Show HN: CX_DB8 - A state of the art, biasable, word-level extractive summarizer - Der_Einzige
https://github.com/Hellisotherpeople/CX_DB8
======
Der_Einzige
Hi all, I wrote this in my spare time, originally aimed at the American
Competitive Policy Debate community (though it's applicable to anyone) - some
notes.

1\. No one seems to have made anything like this (queryable, word level
extractive summarization) , and I was pissed because when I was doing
competitive debate I really wanted this tool (I spent days doing this stupud
underlining and highlighting of evidence that I'd like back).

2\. This is also equivalent to a "Semantic Search" engine. I've seriously
thought of trying to write a word2vec powered ctrl-F replacement for a web-
browser.

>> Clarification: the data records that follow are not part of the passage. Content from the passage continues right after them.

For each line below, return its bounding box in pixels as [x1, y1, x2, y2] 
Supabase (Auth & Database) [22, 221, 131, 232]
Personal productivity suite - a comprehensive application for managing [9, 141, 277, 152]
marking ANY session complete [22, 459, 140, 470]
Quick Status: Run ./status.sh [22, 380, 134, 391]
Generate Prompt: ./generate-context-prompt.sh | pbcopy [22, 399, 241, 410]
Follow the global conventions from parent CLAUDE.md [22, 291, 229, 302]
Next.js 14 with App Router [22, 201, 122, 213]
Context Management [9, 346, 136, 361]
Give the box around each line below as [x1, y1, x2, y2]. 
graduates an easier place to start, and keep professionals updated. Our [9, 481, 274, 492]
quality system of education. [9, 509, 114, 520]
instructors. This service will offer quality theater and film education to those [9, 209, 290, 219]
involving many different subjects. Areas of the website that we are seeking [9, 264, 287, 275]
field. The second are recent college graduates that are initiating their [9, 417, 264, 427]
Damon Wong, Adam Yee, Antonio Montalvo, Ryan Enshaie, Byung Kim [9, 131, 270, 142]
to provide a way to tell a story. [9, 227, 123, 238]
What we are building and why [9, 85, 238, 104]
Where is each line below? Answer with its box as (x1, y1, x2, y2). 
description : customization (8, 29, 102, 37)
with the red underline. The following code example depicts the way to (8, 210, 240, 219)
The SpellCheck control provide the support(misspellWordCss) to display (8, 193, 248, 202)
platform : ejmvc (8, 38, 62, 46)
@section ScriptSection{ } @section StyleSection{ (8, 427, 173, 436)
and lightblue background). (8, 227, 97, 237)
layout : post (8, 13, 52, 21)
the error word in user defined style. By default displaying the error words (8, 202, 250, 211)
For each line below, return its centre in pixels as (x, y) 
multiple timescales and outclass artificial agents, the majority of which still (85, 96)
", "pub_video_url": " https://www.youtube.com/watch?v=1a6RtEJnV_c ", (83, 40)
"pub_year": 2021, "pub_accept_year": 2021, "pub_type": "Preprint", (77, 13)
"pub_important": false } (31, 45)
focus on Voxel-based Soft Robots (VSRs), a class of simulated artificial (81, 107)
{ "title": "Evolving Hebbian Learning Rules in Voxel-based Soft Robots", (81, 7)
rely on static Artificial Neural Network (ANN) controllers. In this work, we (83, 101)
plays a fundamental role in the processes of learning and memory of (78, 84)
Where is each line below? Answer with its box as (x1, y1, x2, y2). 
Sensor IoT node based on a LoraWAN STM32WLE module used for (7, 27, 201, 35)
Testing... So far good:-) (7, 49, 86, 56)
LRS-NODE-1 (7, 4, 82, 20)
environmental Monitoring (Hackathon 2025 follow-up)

I'm convinced that CX_DB8 is proof that this could be neat.

3\. While my idea of making a tool that can make any document "say what I want
it to say" was cool, the reality is that it's kinda hard to make it look like
a document says the opposite of what it naturally says. To a word vector
model, "X is bad" and "X is good" are usually very similar, meaning that the
summaries given for each query are very similar.

4\. Is there anything I could improve? I feel like there's gotta be something
better than Cosine Similarity and mean pooling for the creation of document
vectors out of word vectors. I saw something implying that TF-IDF weighting
doesn't help - which sucks - so I'm skeptical.

Thank you to all the people who contributed the packages that makes CX_DB8
possible